Problem description –
Transcribe nothing except the lines below that run from the one with "台中地區 留意招募揭示內容 [72, 82]" to the one with "Communications. (37, 216)", ends included, and do not copy any picture.

++++++++

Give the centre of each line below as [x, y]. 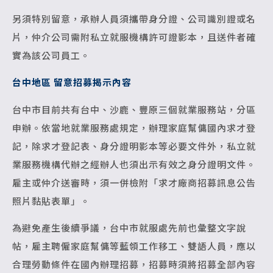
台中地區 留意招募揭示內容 [72, 82]
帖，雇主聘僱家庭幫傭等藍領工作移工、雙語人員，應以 [134, 246]
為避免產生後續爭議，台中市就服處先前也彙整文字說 [129, 228]
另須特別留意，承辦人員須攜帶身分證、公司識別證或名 [134, 19]
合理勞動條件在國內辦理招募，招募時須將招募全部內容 [134, 264]
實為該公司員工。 [51, 55]
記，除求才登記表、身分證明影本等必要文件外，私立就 [134, 146]
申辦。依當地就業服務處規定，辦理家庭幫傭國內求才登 [134, 127]
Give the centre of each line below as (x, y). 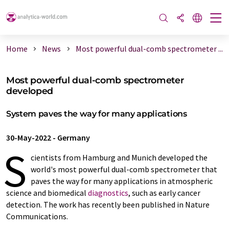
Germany (74, 138)
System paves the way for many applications (97, 114)
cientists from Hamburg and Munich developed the (119, 157)
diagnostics (108, 193)
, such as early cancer (164, 193)
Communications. (37, 216)
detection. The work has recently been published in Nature (108, 204)
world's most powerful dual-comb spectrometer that (124, 169)

++++++++

Exercise solution –
台中地區 留意招募揭示內容 [72, 82]
帖，雇主聘僱家庭幫傭等藍領工作移工、雙語人員，應以 [134, 246]
為避免產生後續爭議，台中市就服處先前也彙整文字說 [129, 228]
另須特別留意，承辦人員須攜帶身分證、公司識別證或名 [134, 19]
合理勞動條件在國內辦理招募，招募時須將招募全部內容 [134, 264]
實為該公司員工。 [51, 55]
記，除求才登記表、身分證明影本等必要文件外，私立就 [134, 146]
申辦。依當地就業服務處規定，辦理家庭幫傭國內求才登 [134, 127]
Give the centre of each line below as (x, y). 
Germany (74, 138)
System paves the way for many applications (97, 114)
cientists from Hamburg and Munich developed the (119, 157)
diagnostics (108, 193)
, such as early cancer (164, 193)
Communications. (37, 216)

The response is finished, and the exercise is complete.